Hadoop ecosystem and distribution


Each component of the Hadoop ecosystem contains the core components of Hadoop, such as HDFS and YARN. There are also more options in the computing layer, such as SQL-enabled Hive, Impala, Pig, Spark, Storm, etc. There are also toolclass components, such as Sqoop for bulk data extraction, Flume for streaming data transfer, and Zookeeper for distributed consistency. There are also operational components, such as Ambari for deployment, Ganglia for cluster monitoring, and so on. These components may seem cumbersome, but they are all necessary for a production environment. So at the time, there were all sorts of problems with integrating so many components into one platform.
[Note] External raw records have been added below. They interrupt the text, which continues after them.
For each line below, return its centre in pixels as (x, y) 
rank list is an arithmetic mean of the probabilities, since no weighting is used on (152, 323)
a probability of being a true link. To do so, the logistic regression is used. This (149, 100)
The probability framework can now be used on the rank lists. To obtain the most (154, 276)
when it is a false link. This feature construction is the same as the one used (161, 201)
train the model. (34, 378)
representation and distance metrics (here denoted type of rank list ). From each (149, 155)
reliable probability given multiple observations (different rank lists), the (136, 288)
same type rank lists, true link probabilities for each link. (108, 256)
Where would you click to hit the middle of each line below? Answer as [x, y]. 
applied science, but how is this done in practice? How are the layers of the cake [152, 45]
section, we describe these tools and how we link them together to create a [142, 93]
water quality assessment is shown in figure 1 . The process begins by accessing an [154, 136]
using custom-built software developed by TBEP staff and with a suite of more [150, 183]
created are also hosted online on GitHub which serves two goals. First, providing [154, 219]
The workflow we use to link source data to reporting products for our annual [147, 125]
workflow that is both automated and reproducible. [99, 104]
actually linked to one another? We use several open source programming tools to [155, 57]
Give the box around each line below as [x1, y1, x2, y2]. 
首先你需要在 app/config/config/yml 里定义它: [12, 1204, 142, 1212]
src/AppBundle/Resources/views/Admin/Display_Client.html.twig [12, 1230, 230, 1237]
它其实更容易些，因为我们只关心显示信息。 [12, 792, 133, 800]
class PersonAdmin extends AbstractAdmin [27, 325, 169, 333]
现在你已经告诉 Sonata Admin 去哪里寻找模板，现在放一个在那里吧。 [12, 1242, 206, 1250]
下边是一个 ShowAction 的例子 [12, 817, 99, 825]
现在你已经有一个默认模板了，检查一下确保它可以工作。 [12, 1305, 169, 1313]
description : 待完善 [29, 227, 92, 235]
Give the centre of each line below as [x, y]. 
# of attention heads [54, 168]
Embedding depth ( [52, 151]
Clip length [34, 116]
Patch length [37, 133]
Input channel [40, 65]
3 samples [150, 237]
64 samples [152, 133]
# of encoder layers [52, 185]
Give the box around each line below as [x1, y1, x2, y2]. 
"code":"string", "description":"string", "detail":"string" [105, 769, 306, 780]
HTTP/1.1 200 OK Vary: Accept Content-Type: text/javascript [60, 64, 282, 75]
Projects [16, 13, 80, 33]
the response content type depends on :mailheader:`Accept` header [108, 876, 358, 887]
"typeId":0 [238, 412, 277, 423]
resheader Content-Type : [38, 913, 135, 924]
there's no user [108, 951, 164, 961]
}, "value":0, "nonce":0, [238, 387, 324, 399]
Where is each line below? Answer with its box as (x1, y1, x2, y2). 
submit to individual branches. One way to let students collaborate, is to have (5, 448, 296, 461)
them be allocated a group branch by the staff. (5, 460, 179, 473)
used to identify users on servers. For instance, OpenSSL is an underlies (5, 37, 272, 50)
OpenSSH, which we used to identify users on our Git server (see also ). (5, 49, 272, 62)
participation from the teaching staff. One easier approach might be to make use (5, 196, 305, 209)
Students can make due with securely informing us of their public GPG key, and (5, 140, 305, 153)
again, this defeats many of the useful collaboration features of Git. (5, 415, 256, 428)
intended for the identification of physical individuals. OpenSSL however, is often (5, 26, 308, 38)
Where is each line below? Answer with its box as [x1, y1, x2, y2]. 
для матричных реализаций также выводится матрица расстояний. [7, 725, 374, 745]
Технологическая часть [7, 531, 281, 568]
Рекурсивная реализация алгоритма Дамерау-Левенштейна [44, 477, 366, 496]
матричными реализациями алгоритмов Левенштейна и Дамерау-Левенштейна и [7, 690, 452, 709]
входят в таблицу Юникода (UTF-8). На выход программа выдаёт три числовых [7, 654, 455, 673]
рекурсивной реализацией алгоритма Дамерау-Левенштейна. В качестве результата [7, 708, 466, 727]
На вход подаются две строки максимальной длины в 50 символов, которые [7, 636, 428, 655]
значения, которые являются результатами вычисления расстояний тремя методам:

Cloudera and Hortonworks, whose core product is to package the most commonly used open-source components in the Hadoop ecosystem into a Hadoop distribution, Clouera’s CDH, Hortonworks, called HDP, is free to use for all components without any quirks such as compatibility, but also has a premium version for less technologically sophisticated companies.

In the heyday of Hadoop, almost all companies’ big data platforms used the Hadoop distributions of these two companies. Cloudera was recognized by the capital market and was once valued at $5 billion. However, with the decline of Hadoop, Cloudera’s stock price has been declining since it went public. It eventually merged with Hortonworks, also a public company, with a combined share price of just $2 billion. It’s worth noting that Doug Cutting, the father of Hadoop, is also a Cloudera member.



conclusion


This lesson is mainly about Hadoop architecture and some key components and other conceptual things. As a cluster operating system, Hadoop will not quit the stage of big data in the short term and will be difficult to exit in the future.

That’s all for this class, next class I will explain to you: “Unified resource management and scheduling system design and implementation”, remember to come to class on time oh.


This article is excerpted from “Spark-on-Learning-as-you-Go Talk 44”


Copyright notice: The copyright of this article belongs to Pull hook education and the columnist. Any media, website or individual shall not be reproduced, linked, reposted or otherwise copied and published/published without the authorization of this agreement, the offender shall be corrected.